▶ Instructions to follow
In the records below, find the line with "DELETE a board (40, 653)" and repeat it and every line after it, exactly, without any pictures.
=== Data section ===
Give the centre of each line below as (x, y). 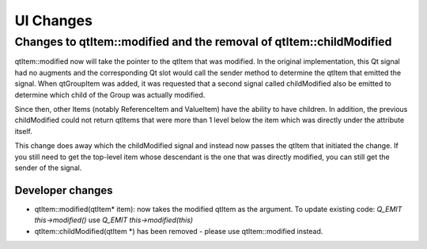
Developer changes (64, 190)
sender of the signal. (48, 167)
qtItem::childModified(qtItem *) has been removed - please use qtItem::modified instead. (179, 231)
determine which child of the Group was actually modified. (110, 95)
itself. (24, 131)
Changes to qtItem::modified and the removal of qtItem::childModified (203, 42)
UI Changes (53, 20)
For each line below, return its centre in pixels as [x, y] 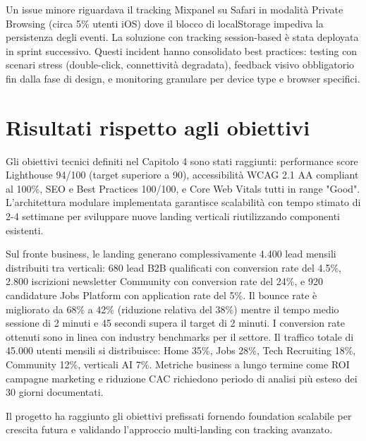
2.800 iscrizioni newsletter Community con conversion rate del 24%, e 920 [164, 281]
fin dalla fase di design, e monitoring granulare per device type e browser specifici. [183, 78]
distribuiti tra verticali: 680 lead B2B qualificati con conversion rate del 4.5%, [173, 267]
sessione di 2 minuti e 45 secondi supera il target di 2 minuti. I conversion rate [175, 323]
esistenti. [25, 230]
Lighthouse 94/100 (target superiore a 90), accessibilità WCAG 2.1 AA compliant [182, 175]
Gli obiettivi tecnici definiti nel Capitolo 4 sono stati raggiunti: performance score [182, 161]
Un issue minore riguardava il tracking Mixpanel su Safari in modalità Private [175, 9]
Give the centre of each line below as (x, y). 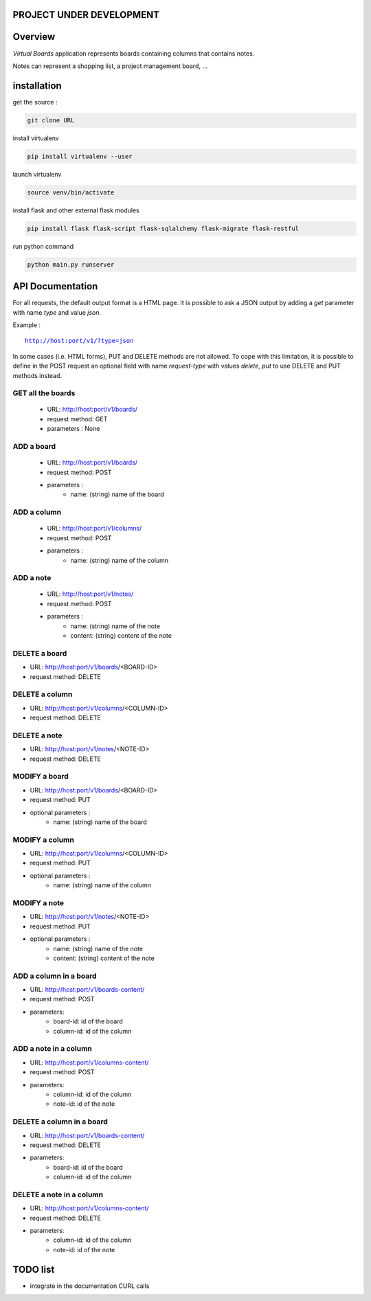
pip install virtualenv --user (80, 156)
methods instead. (37, 375)
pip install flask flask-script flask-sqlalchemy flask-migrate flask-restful (163, 228)
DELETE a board (40, 653)
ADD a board (34, 447)
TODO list (34, 1269)
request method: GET (77, 419)
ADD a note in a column (53, 1049)
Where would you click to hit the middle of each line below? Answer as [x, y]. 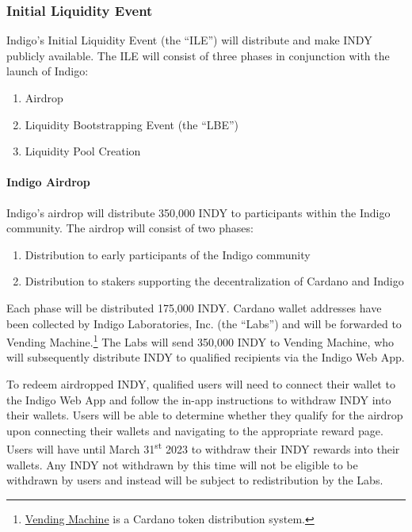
===
▶ Task solution
DELETE a board (40, 653)
ADD a board (34, 447)
TODO list (34, 1269)
request method: GET (77, 419)
ADD a note in a column (53, 1049)
Where would you click to hit the middle of each line below? Answer as [x, y]. 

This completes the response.